-- Task --
The part below that opens with the line containing "a escuchar, no el dulce" and closes with the line containing "desechables para higiene" should be copied exactly, minus any pictures.

── Recorded data ──

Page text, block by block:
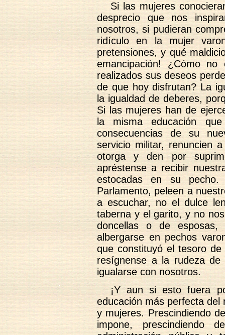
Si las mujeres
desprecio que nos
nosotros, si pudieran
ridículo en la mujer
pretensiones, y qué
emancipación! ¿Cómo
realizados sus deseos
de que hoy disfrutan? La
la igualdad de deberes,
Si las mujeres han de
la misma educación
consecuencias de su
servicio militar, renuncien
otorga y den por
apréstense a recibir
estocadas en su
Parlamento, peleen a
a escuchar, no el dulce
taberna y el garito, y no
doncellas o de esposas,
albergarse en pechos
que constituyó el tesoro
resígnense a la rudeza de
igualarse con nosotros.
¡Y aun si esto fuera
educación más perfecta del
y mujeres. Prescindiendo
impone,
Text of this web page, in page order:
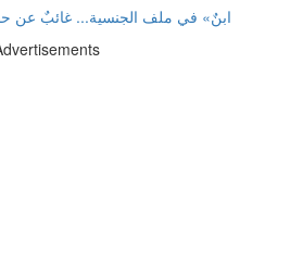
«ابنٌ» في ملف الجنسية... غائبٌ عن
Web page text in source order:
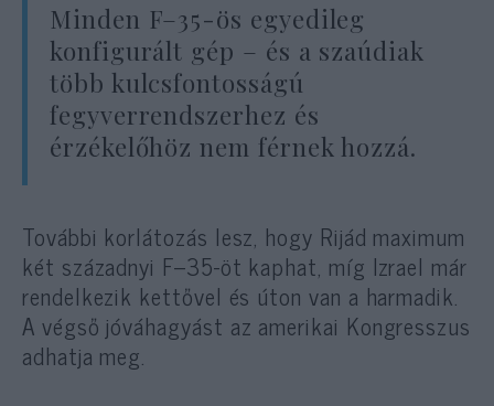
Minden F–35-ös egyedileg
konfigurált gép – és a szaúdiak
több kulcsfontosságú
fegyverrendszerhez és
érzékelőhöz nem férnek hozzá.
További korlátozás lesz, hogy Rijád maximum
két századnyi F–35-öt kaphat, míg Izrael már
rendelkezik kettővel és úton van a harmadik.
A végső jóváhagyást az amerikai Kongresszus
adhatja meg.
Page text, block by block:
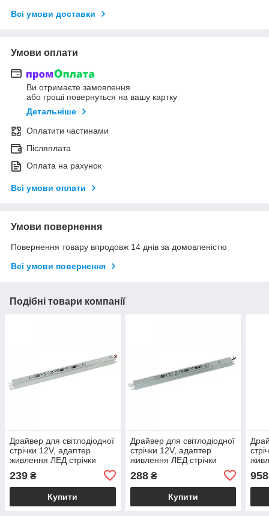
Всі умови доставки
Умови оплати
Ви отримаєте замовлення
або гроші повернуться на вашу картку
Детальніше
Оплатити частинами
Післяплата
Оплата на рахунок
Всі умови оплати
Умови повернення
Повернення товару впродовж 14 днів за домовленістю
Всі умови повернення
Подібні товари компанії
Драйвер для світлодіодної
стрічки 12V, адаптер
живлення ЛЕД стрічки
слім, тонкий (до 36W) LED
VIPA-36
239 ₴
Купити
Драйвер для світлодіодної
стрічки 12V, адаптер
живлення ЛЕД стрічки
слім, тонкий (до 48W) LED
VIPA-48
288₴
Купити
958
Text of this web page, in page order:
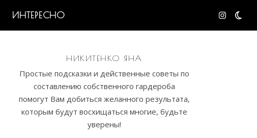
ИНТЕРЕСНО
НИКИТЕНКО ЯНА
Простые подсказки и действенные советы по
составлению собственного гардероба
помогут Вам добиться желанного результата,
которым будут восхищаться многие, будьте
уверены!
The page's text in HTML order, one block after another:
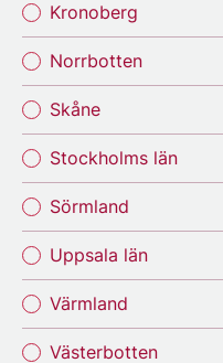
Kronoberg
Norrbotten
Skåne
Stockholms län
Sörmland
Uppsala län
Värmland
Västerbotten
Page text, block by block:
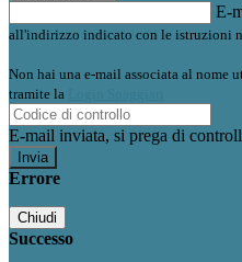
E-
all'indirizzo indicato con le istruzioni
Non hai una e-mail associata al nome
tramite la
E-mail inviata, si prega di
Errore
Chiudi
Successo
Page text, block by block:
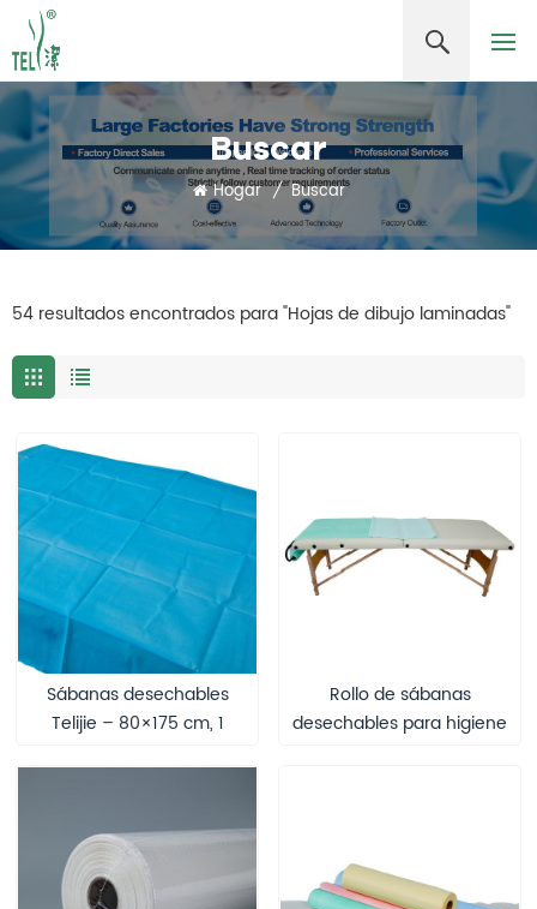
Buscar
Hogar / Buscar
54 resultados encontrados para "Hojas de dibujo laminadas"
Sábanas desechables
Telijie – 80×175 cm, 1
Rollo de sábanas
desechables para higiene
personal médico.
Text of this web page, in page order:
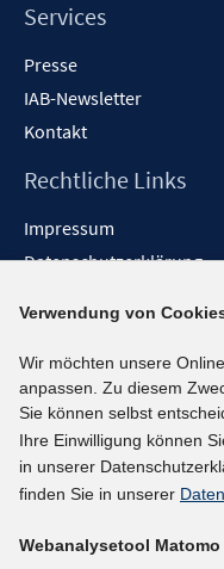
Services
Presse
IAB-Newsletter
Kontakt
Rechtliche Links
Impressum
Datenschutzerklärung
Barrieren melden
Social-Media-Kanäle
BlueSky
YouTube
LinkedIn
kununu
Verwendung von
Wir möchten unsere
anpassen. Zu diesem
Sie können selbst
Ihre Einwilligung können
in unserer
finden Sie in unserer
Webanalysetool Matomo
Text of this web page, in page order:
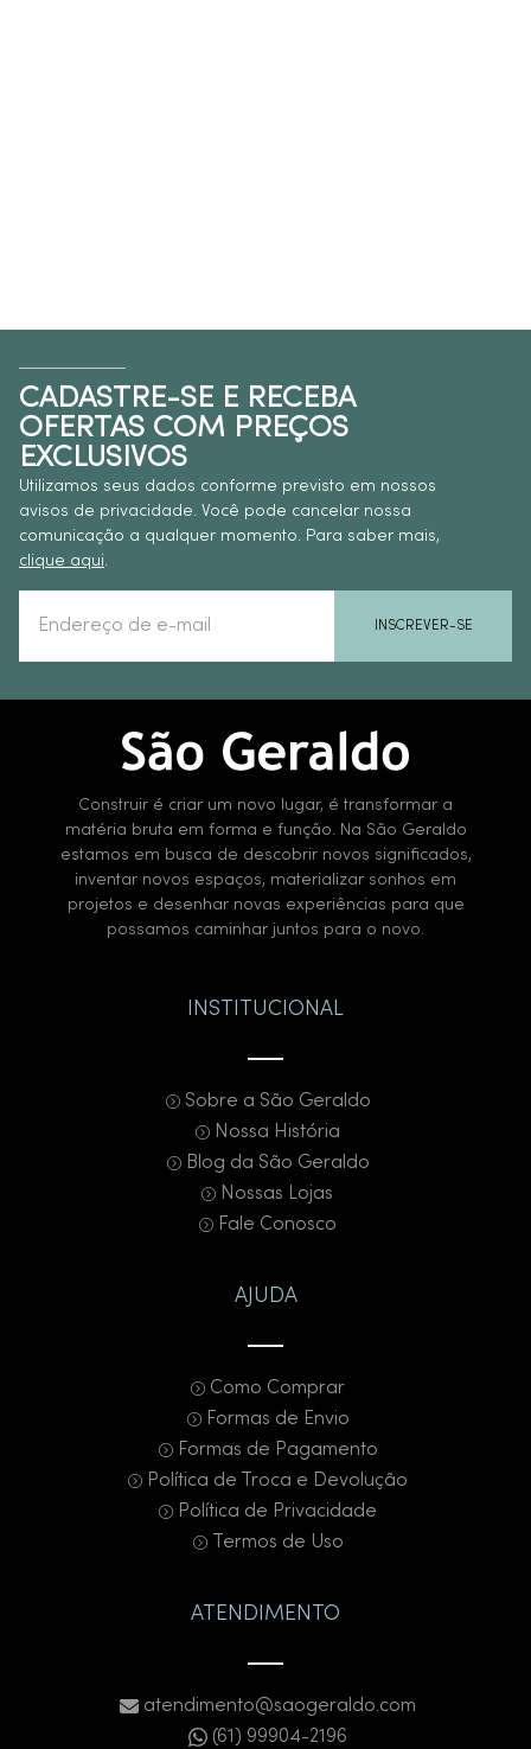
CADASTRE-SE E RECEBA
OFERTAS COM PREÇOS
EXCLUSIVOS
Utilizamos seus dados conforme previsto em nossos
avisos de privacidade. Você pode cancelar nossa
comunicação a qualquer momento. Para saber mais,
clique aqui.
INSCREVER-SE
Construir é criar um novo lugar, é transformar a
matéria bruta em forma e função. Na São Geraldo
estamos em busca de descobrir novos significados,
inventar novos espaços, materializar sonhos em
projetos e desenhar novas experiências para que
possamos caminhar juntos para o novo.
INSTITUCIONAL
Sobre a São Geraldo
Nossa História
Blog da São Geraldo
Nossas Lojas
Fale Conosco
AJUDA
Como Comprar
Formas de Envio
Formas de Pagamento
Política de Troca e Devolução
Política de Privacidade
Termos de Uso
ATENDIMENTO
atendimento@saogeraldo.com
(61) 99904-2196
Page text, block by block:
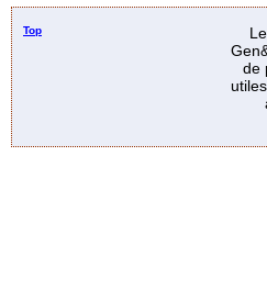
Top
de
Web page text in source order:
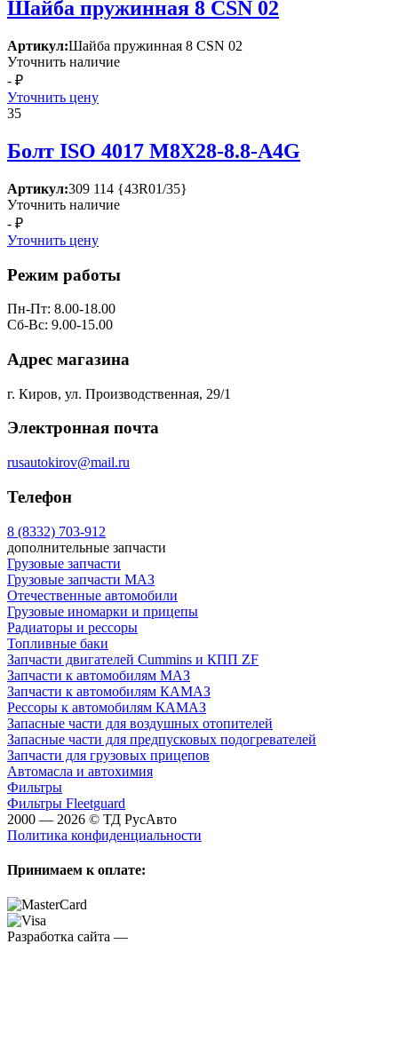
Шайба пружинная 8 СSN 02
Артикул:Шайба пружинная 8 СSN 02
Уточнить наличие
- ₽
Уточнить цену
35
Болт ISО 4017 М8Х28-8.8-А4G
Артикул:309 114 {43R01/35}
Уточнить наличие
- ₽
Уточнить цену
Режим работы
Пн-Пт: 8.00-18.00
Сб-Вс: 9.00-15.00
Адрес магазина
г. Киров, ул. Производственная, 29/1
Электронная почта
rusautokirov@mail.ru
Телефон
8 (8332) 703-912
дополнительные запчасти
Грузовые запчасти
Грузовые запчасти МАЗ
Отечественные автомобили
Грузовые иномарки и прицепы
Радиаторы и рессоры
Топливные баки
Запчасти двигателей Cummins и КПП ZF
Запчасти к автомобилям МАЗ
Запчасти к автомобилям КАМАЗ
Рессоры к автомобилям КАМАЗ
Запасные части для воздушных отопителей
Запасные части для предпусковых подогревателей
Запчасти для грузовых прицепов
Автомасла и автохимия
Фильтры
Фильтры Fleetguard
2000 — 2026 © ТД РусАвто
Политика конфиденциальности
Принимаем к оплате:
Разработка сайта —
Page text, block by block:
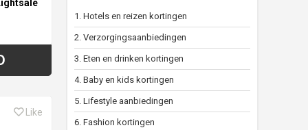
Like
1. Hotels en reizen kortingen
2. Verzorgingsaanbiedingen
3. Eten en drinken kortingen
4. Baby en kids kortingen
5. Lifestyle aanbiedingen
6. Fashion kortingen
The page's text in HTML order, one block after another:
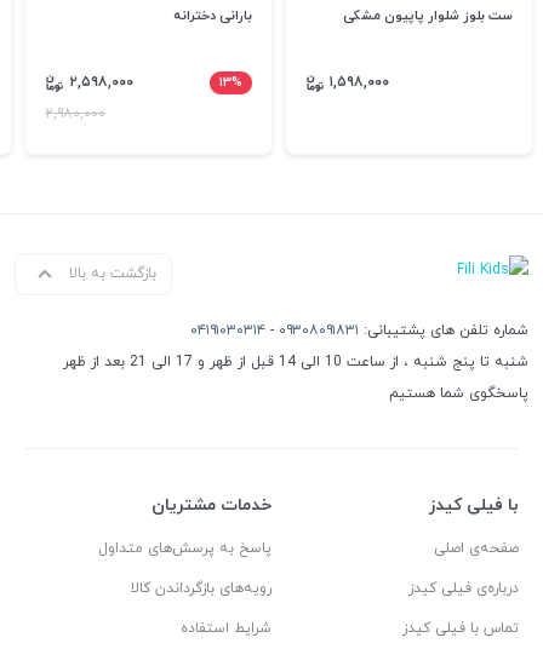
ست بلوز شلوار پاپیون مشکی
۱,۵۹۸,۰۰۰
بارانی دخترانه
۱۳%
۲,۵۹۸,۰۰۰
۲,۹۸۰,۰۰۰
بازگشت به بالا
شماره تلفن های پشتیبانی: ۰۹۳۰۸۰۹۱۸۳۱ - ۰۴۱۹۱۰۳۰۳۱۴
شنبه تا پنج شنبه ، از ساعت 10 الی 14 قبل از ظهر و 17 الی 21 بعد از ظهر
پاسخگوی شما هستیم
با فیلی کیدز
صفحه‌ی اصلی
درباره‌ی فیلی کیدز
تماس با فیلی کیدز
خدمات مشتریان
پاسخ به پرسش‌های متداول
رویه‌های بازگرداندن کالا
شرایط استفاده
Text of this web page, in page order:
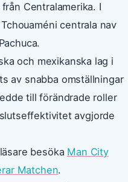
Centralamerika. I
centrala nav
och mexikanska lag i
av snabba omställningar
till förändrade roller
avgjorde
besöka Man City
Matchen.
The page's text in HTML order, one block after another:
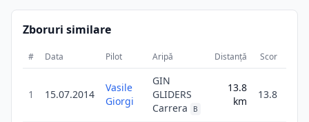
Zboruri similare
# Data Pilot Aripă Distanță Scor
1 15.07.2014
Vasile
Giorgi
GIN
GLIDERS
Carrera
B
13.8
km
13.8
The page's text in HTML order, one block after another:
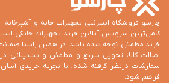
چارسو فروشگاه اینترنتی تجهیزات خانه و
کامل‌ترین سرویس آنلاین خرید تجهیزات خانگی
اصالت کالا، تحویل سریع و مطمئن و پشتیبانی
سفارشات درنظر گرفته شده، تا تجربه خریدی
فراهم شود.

───

-- Answer to this exercise --
a escuchar, no el dulce
taberna y el garito, y no
doncellas o de esposas,
albergarse en pechos
que constituyó el tesoro
resígnense a la rudeza de
igualarse con nosotros.
¡Y aun si esto fuera
educación más perfecta del
y mujeres. Prescindiendo
impone,
Text of this web page, in page order:
«ابنٌ» في ملف الجنسية... غائبٌ عن
Web page text in source order:
Minden F–35-ös egyedileg
konfigurált gép – és a szaúdiak
több kulcsfontosságú
fegyverrendszerhez és
érzékelőhöz nem férnek hozzá.
További korlátozás lesz, hogy Rijád maximum
két századnyi F–35-öt kaphat, míg Izrael már
rendelkezik kettővel és úton van a harmadik.
A végső jóváhagyást az amerikai Kongresszus
adhatja meg.
Page text, block by block:
Всі умови доставки
Умови оплати
Ви отримаєте замовлення
або гроші повернуться на вашу картку
Детальніше
Оплатити частинами
Післяплата
Оплата на рахунок
Всі умови оплати
Умови повернення
Повернення товару впродовж 14 днів за домовленістю
Всі умови повернення
Подібні товари компанії
Драйвер для світлодіодної
стрічки 12V, адаптер
живлення ЛЕД стрічки
слім, тонкий (до 36W) LED
VIPA-36
239 ₴
Купити
Драйвер для світлодіодної
стрічки 12V, адаптер
живлення ЛЕД стрічки
слім, тонкий (до 48W) LED
VIPA-48
288₴
Купити
958
Text of this web page, in page order:
ИНТЕРЕСНО
НИКИТЕНКО ЯНА
Простые подсказки и действенные советы по
составлению собственного гардероба
помогут Вам добиться желанного результата,
которым будут восхищаться многие, будьте
уверены!
The page's text in HTML order, one block after another:
Kronoberg
Norrbotten
Skåne
Stockholms län
Sörmland
Uppsala län
Värmland
Västerbotten
Page text, block by block:
E-
all'indirizzo indicato con le istruzioni
Non hai una e-mail associata al nome
tramite la
E-mail inviata, si prega di
Errore
Chiudi
Successo
Page text, block by block:
Buscar
Hogar / Buscar
54 resultados encontrados para "Hojas de dibujo laminadas"
Sábanas desechables
Telijie – 80×175 cm, 1
Rollo de sábanas
desechables para higiene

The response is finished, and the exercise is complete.